I udało się! Jednak wszystkich zaskoczył fakt, że projektantka pokaz postanowiła zrobić w Krynicy-Zdroju, a nie w stolicy. Okazuje się, że to dla niej wyjątkowe i inspirujące miejsce.

- Rok temu, mniej więcej o tej porze, tu w tym miejscu na tym czarnym potoku, zobaczyłam łabędzie, które wylądowały na potoku. Myślę, że one już odlatywały. Zainspirowało mnie to do zrobienia pokazu więc wróciłam do gniazda dodał - powiedziała.
- Dlaczego nie w Warszawie, a w Krynica-Zdrój? Z kilku powodów. Jednym z nich jest to, że to jest wyjątkowo piękne miejsce, a duże marki, zwłaszcza Włoskie wyprowadziły się z pokazami haute couture właśnie ze stolicy mody Mediolanu. Robią je w różnych pięknych zakątkach kraju. Kiedy we wrześniu zaczyna się babie lato, nie ma nic piękniejszego jak polskie góry, czarny potok - dodała.

Suknie projektu Minge wykonane są z najlepszych, co za tym idzie najdroższych materiałów. Eva która szczególną wagę zwraca do detali, wszystkie kamienie i zdobienia przyszywała ręcznie. To wpływa na cenę produktu.
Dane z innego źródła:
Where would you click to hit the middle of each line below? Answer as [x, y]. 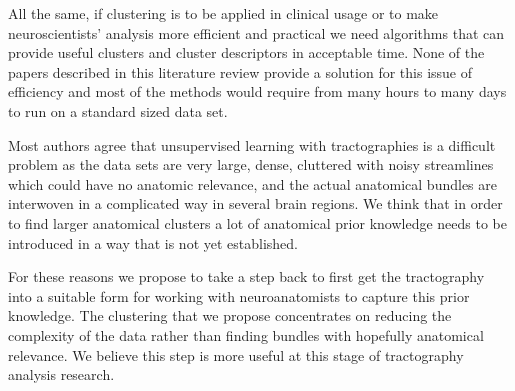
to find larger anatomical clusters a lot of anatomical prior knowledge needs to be [257, 222]
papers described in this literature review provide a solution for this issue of [240, 71]
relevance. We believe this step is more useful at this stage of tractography [236, 354]
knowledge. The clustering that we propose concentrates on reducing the [230, 315]
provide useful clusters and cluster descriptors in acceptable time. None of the [246, 52]
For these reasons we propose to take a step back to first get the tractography [246, 276]
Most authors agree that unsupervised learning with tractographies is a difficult [252, 144]
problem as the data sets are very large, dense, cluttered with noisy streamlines [251, 164]
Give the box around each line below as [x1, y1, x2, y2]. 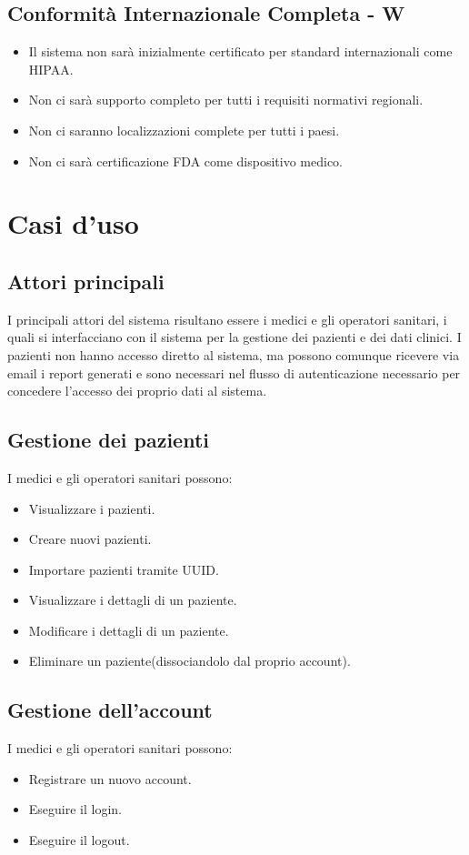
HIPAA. [28, 59, 74, 78]
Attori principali [7, 267, 165, 295]
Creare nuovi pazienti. [28, 529, 152, 548]
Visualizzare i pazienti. [28, 498, 155, 518]
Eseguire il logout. [28, 830, 130, 850]
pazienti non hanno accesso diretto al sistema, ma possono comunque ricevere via [7, 345, 460, 364]
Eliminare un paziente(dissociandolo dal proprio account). [28, 651, 351, 670]
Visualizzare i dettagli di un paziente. [28, 590, 237, 609]
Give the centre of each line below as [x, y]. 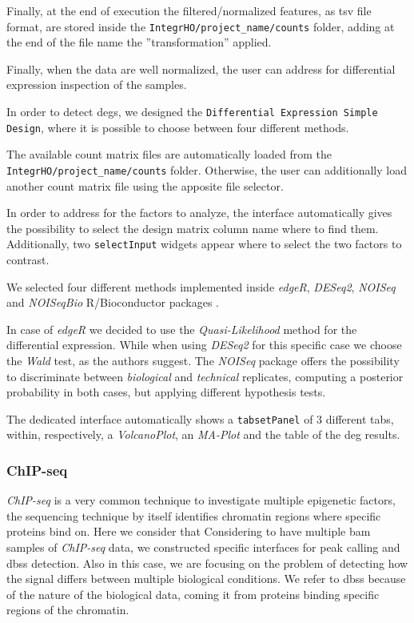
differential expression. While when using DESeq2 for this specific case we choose [204, 345]
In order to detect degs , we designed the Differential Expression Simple [192, 112]
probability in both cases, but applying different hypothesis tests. [166, 392]
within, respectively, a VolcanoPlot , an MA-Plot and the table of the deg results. [203, 434]
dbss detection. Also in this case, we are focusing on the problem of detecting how [207, 563]
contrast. [28, 260]
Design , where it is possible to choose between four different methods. [178, 127]
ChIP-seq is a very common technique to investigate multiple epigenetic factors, [201, 500]
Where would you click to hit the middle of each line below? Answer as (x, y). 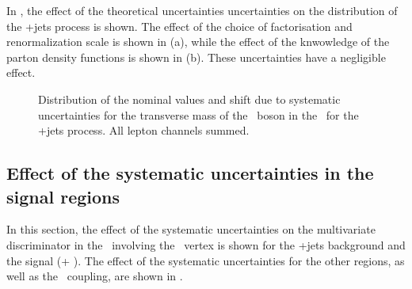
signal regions (63, 196)
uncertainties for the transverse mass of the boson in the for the (198, 114)
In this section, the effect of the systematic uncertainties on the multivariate (191, 229)
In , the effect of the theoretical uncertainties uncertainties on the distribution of (202, 10)
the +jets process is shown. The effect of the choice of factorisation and (179, 26)
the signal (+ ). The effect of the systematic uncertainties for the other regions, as (206, 260)
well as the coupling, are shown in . (95, 276)
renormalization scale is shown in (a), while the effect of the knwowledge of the (198, 42)
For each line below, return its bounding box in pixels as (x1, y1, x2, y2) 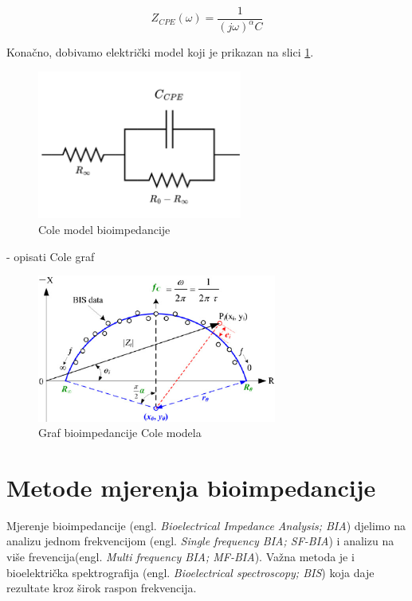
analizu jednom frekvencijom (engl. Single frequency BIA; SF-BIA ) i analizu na (6, 533, 394, 549)
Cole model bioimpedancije (38, 220, 171, 237)
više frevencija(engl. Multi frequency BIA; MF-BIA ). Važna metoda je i (6, 548, 355, 565)
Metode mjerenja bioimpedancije (6, 470, 376, 503)
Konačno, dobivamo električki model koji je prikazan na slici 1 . (6, 44, 314, 60)
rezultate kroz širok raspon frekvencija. (6, 580, 197, 596)
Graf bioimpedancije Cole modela (38, 424, 202, 441)
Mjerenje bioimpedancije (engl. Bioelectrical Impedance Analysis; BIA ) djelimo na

- O sukniach haute couture nie rozmawia się cenowo. W Polsce startują one od kilku tysięcy, do nawet kilkudziesięciu tysięcy złotych. Poza granicami kraju od kilku do kilkudziesięciu euro. I to nie o to chodzi, że to jest jakaś fanaberia, bo nad taką sukienką pracuje się trzy miesiące, a tkanina potrafi kosztować nawet dwa, trzy tysiące za jeden metr - dodała.